To test stability, it was asked the question again, yielding:
The active ingredient in Comet cleaner is sodium dichloro-s-triazinetrione dihydrate 1. According to the Safety Data Sheets (SDS) published by Procter & Gamble for "PGP Comet Deodorizing Cleanser with Chlorinol" and Prestige Brands for “Comet Powdered Cleanser”, Comet cleanser contains 60–100% calcium carbonate (Ca CO 3) 2. Other ingredients that are common to all Prestige Brands Comet Powdered Cleansers are listed as: 1) Calcium carbonate – Scrubbing agent 2) Calcium hydroxide – pH adjuster 3) Fragrance – Smell 4) Green 7 – Colorant (absent in "Comet Lemon Powder") 5) Sodium carbonate – Builder/sequestering agent 6) Sodium linear alkylbenzenesulfonate surfactant – Cleaning agent 7) Trichloro-s-triazinetrione – Bleach 8) Trichloroisocyanuric acid (Symclosene) – Disinfectant
Compare this with the near-verbatim paragraph from Wikipedia:
According to the Safety Data Sheets (SDS) published by Procter & Gamble for "PGP Comet Deodorizing Cleanser with Chlorinol" and Prestige Brands for "Comet Powdered Cleanser", Comet cleanser contains 60–100% calcium carbonate (CaCO3).
Ingredients that are common to all Prestige Brands Comet Powdered Cleansers are listed as:
-
- Calcium carbonate – Scrubbing agent
- Calcium hydroxide – pH adjuster
- Fragrance – Smell
- Green 7 – Colorant (absent in "Comet Lemon Powder")
- Sodium carbonate – Builder/sequestering agent
- Sodium linear alkylbenzenesulfonate surfactant – Cleaning agent
- Trichloro-s-triazinetrione – Bleach
- Trichloroisocyanuric acid (Symclosene) – Disinfectant
While Wikipedia was cited as one of several sources for the information, the generative search engine almost precisely plagiarized the source material. Two different generative search engines, two different cases of plagiarism.
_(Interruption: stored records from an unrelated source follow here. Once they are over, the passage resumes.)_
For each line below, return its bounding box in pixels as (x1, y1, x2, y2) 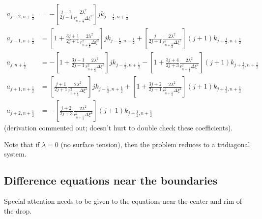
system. (4, 149, 27, 159)
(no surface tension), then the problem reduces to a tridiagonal (60, 139, 250, 149)
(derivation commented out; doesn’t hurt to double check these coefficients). (4, 123, 233, 133)
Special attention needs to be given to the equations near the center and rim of (4, 196, 242, 206)
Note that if (4, 139, 40, 149)
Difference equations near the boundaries (4, 173, 218, 188)
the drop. (4, 205, 32, 216)
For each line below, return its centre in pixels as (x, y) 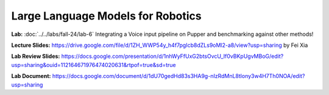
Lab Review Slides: (36, 56)
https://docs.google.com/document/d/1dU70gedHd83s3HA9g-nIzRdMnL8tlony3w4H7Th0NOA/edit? (179, 76)
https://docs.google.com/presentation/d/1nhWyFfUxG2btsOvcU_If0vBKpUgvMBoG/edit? (172, 56)
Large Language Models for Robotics (106, 16)
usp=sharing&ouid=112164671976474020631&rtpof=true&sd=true (94, 65)
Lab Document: (31, 76)
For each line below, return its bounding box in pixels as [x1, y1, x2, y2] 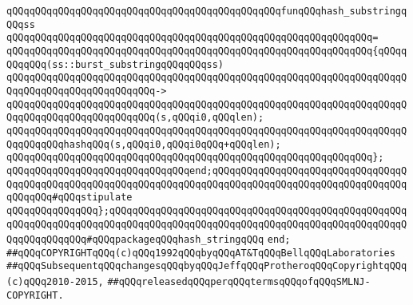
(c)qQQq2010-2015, [6, 276, 104, 288]
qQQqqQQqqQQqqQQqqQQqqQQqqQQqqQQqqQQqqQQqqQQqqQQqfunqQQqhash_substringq [6, 6, 407, 17]
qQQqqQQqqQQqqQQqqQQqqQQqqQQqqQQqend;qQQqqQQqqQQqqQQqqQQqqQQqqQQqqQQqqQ [6, 164, 407, 176]
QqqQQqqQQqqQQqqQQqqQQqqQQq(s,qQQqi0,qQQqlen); [6, 112, 264, 124]
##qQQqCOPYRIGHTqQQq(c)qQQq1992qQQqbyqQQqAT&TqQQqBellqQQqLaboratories [6, 247, 395, 259]
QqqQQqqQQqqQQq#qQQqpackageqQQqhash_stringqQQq [6, 234, 264, 246]
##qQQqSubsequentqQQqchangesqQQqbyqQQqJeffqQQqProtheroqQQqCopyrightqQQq [6, 260, 407, 272]
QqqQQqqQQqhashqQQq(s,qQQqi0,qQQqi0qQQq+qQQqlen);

Asked the question again, the engine this time clearly attributed Wikipedia as the source and offered a simple summarization:
According to the Wikipedia article on Comet (cleanser), the active ingredient in Comet cleaner is sodium dichloro-s triazinetrione dihydrate, which is a bleach and disinfectant. It makes up 1-5% of the product, along with other ingredients such as calcium carbonate, sodium carbonate, calcium hydroxide, fragrance, and colorant.
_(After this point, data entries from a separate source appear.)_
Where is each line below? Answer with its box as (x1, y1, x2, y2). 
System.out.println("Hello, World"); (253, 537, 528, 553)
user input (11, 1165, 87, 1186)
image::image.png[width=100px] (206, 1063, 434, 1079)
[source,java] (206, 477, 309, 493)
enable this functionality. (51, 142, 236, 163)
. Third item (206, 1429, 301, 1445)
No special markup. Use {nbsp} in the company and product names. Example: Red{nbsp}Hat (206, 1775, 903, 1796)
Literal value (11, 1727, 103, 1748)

Yet, asked again, it not only reverted to plagiarism, but this time copied the Wikipedia entry word-for-word in its entirety, rather than rewriting a few words in the opening sentence like it did before:
According to the Safety Data Sheets (SDS) published by Procter & Gamble for “PGP Comet Deodorizing Cleanser with Chlorinol” and Prestige Brands for "Comet Powdered Cleanser", Comet cleanser contains 60–100% calcium carbonate (CaCO3). Other ingredients that are common to all Prestige Brands Comet Powdered Cleansers are listed as: Calcium hydroxide, Fragrance, Green 7, Sodium carbonate, Sodium linear alkylbenzenesulfonate surfactant, Trichloro-s-triazinetrione, and Trichloroisocyanuric acid (Symclosene).
Beside the results it displayed the Wikipedia article, but beside it also displayed an article from National Geographic and a STEM activity guide, both about astronomical comets.
Putting this all together, this simple example demonstrates some of the great limitations of current generative search and the embeddings+LLM external memory models that undergird them, not to mention reinforcing the dangers of hallucination, ambiguous wording and plagiarism.